Amour, gloire et bétadine - Urgences : 1 / Pompes funèbres : 0 !

Publié le 03/09/2012
Amour, gloire et bétadine - Urgences : 1 / Pompes funèbres : 0 !

Amour, gloire et bétadine - Urgences : 1 / Pompes funèbres : 0 !

Vous avez adoré ses abécédaires « caustiques », vous adorez désormais ses chroniques « déglinguées » que vous attendez avec impatience. L'infirmier Didier Morisot s'invite sur nos pages et, sans nul doute, nous sommes nombreux à partager le menu... Bon appétit avec aujourd'hui une chronique toujours aussi décapante et désopilante intitulée « Urgences : 1/ Pompes funèbres : 0 ! ».

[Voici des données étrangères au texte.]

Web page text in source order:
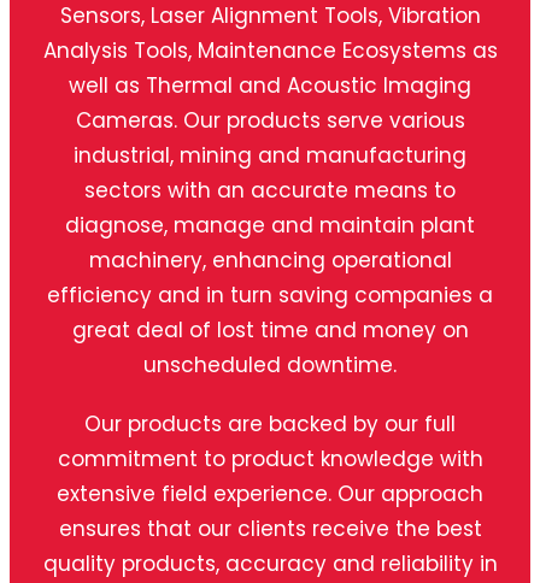
Sensors, Laser Alignment Tools, Vibration
Analysis Tools, Maintenance Ecosystems as
well as Thermal and Acoustic Imaging
Cameras. Our products serve various
industrial, mining and manufacturing
sectors with an accurate means to
diagnose, manage and maintain plant
machinery, enhancing operational
efficiency and in turn saving companies a
great deal of lost time and money on
unscheduled downtime.
Our products are backed by our full
commitment to product knowledge with
extensive field experience. Our approach
ensures that our clients receive the best
quality products, accuracy and reliability in
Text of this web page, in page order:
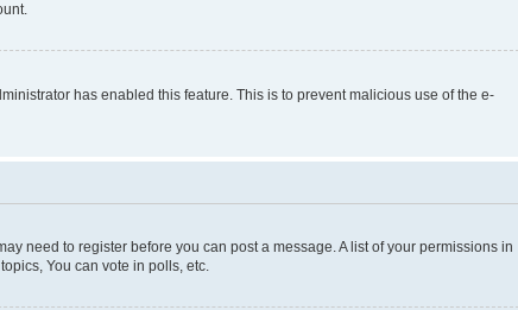
has enabled this feature. This is to prevent malicious use of the e-
need to register before you can post a message. A list of your permissions in
You can vote in polls, etc.
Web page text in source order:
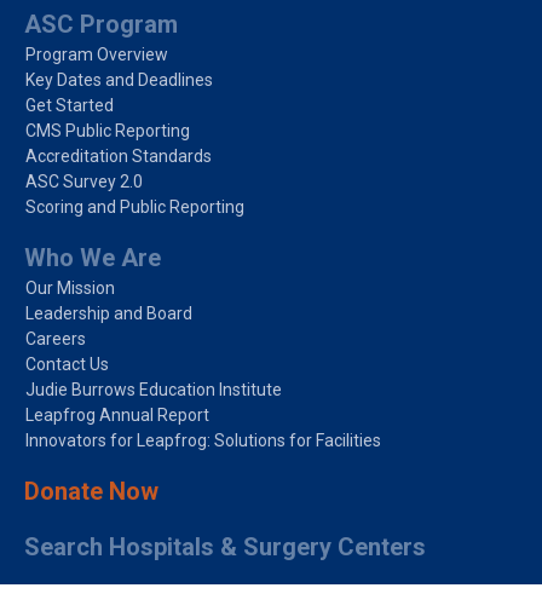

Coucou les p’tits loups, comment ça va bien ? C’est la rentrée, youpi… Je suis sûr que vous êtes ravis d’avoir tourné la page du camping sous la pluie et des plages squattées par les méduses urticantes. Bonheur…, sans parler de ceux qui ont choisi la montagne ! Des heures de marche à transpirer comme un fennec, en côtoyant des chiens de berger n’ayant absolument aucun sens de l’humour. Et un mollet, un…

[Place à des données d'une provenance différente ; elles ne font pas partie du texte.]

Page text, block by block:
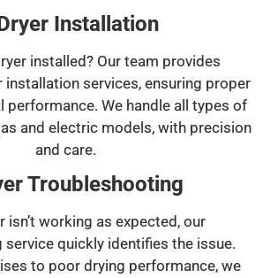
Installation
installed? Our team provides
services, ensuring proper
performance. We handle all types of
and electric models, with precision
and care.
Troubleshooting
isn’t working as expected, our
quickly identifies the issue.
to poor drying performance, we
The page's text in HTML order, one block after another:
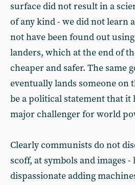
surface did not result in a
of any kind - we did not learn
not have been found out
landers, which at the end of
cheaper and safer. The same
eventually lands someone on
be a political statement that it
major challenger for world
Clearly communists do not
scoff, at symbols and images
dispassionate adding
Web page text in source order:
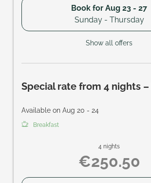
Book for Aug 23 - 27
Sunday - Thursday
Show all offers
Special rate from 4 nights
Available on Aug 20 - 24
Breakfast
4 nights
€250.50

Ah, quel plaisir de retrouver son petit nid douillet : les horaires de travail décalés, les embouteillages, le journal de 20 h décrivant l’humanité en marche vers un avenir radieux, la troisième tranche de l’impôt sur le revenu, suivie par la taxe foncière et les impôts locaux. Elle est pas belle, la vie…?

Afin de me mettre au diapason de ce climat joyeux et enthousiaste, je vous propose une petite histoire (vécue), un grand moment de communion nationale, festif et fraternel ; ma modeste contribution pour renforcer davantage encore l’optimisme général dans lequel nous baignons tous depuis des années. Je fais donc marcher ma mémoire et je remonte le temps. Cap sur l’année 1998 avec l’Evénement national qui va avec. Ça vous dit quelque chose ? Bref, il était une fois, en 1998, le service d’urgences d’une petite ville de province…

1998 : nos footballeurs n’avaient pas les pieds carrés !

Qu’on le veuille ou non, les infirmières sont aussi (et surtout!) des femmes. Toutefois, ce particularisme (charmant par ailleurs) n’est pas sans conséquences. Il induit en effet des phénomènes biologiques à types de grossesse, permettant à l’espèce humaine de croître, multiplier et de saccager allègrement la terre qui la nourrit. Mais il provoque aussi des dégâts collatéraux insidieux... Outre des envies subites de fraises à la crème à 4 h du matin et la perplexité de l’heureux mortel partageant la vie de madame, il torpille également l’organisation hospitalière de manière récurrente. Ainsi, lorsque ma collègue Stéphanie est tombée enceinte…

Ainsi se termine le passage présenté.